We think the Internet has changed the world now? We ain't seen nuthin yet!


----------



## Richard Thomas (May 14, 2016)

We will NOT have technological stagnation. The last 20 years have been amazing by themselves and there's really not indication that we are on the verge of any kind of stagnation. Artificial intelligence and robotics will definitely advance at a fairly fast pace over the next 50 years. That's going to happen. As is massive adoption of virtual reality. 

We focus so much on advances in energy production but I see the huge potential of energy saving. Light bulbs alone have advanced a ton in the past 5 years. If we can get those kind of energy advancements in other things we'll be moving in the right direction. We won't need huge energy sources if we simply don't need as much energy.


----------



## Lew Rockwell Fan (May 14, 2016)

Gumboot said:


> I think there will be technological stagnation as I am anticipating the collapse of liberal western civilisation in the next 100 years.
> 
> My prediction is that China's increasing demand for resources will draw it into conflict with the west, and that this conflict will undermine western civilisation and end the USA's economic and political dominance. Conflict will result in a sudden explosion of modernisation in China (much as happened to the USA during WW2) which will result in their ascendary as the global super power, and an explosion in their already impressive population. These post-war Chinese "baby boomers" will drive social and technological advancements over their lifetime in the same way that the post WW2 baby boomers of the USA have driven social and technological development over the last 60 years.


That certainly doesn't sound like "technological stagnation". It just sounds like the center of greatest activity moving. That's happened before. Mid-E > Egypt > Crete > Greece > Italy > Constantinople > Italy (hey, you've had 2 turns!) > Pretanic Isles > U. S. or something rather like that. Hasn't been a catastrophe yet. It doesn't even sound like "the collapse of . . . western civilization" in any but a narrow, literal, and rather unimportant geographical sense. Now "the collapse of liberal western civilization" - that's already happened. Democracy, demagoguery, and electorates too irresponsible to educate themselves, have all but killed liberalism. The vestiges shrink alarmingly in the West. As a classic liberal (no, not a leftist - Newspeak be darned, the left isn't liberal, and neither is the right) I regret it, but it is true. If liberalism has a future, and the world is not to become "a boot stamping on a human face - forever" ATM it looks just as likely to be in China or Russia as it is in the U.S. or U.K. I actually think the best hope for liberalism is for some of us to get away from Earth before the boot is totally inescapable.
--------------
Since Harpo's opening is explicitly about future technology, and since this IS an SF (ok, and F, but that seems less relevant here) forum I'm surprised how many of the answers seem mainly or entirely about politics.

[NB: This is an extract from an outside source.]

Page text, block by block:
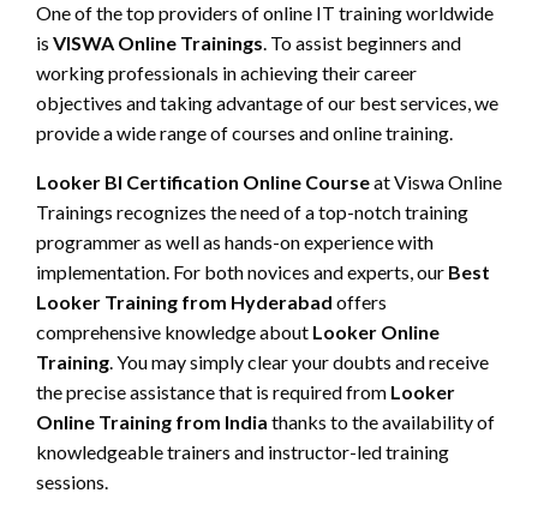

Well, Bick my be right that "the world's going to hell in a handcart" - I see 2 major problems that could indeed be show stoppers:

--unrestrained population growth
--the prevailing superstition that democracy will give us good public policy despite electorates that are either too ignorant to realize their ignorance, too stupid to realize the importance of it, or too irresponsible to care, in conjunction with the abundance of demagogues to exploit them.

This could easily lead to near universal poverty and a society too poor to afford science or much of anything but a desperate struggle for food. Or to nuclear or biological war or its equivalent.

But ASSUMING we manage to avoid all that, and civilization chugs right along and government doesn't impede progress much more than it already is (all of which I do think is quite plausible) I'm optimistic. In 50 years:

- Biological immortality and the end of disease. It is a lot closer than most people think.

- AI will have been achieved. It may have even begun to snowball.

- Useful von Neuman machines will have been deployed and will be reproducing.

- Really powerful computers embedded in our bodies able to talk to us silently or to project print or a HUD in our visual field. STDIN may be more of prob than STDOUT. Voice and speech recognition at the very least though. Let's hope they run totally open source software.

- Vitrified cryonicly suspended animals will have been reanimated with some degree of success, but maybe not enough yet to justify risking thawing out our human corpsicles. We'll let them chill until we have it down cold, so to speak.
------------------------------------------


JoanDrake said:


> if aviation had progressed as much as computers in the last 50 years we could all now buy a Boeing 747 for fifty bucks


OMG. Think of the parking problem.  And women drivers.
----------------------------------
Oops.  Wow 2 intervening posts while I was slooooooooooowly typing. Didn't notice how old the posts I was quoting were.
[Chagrin]

And in case anybody is looking at their stop watch, I insist that my 50 years begins at the time of my post, not when the thread started.


----------



## Harpo (May 17, 2016)

My fifty years starts when I come back



from wherever I end up


----------



## MWagner (May 17, 2016)

We can't separate the technological from the social. What has been changed most dramatically by our most powerful technological innovations of the last 20 years? How we socialize. Smart phones, for better or worse, are dramatically changing society, and their development was not driven by any great existential problem or military application - just the desire for people to be in constant contact with one another and share information.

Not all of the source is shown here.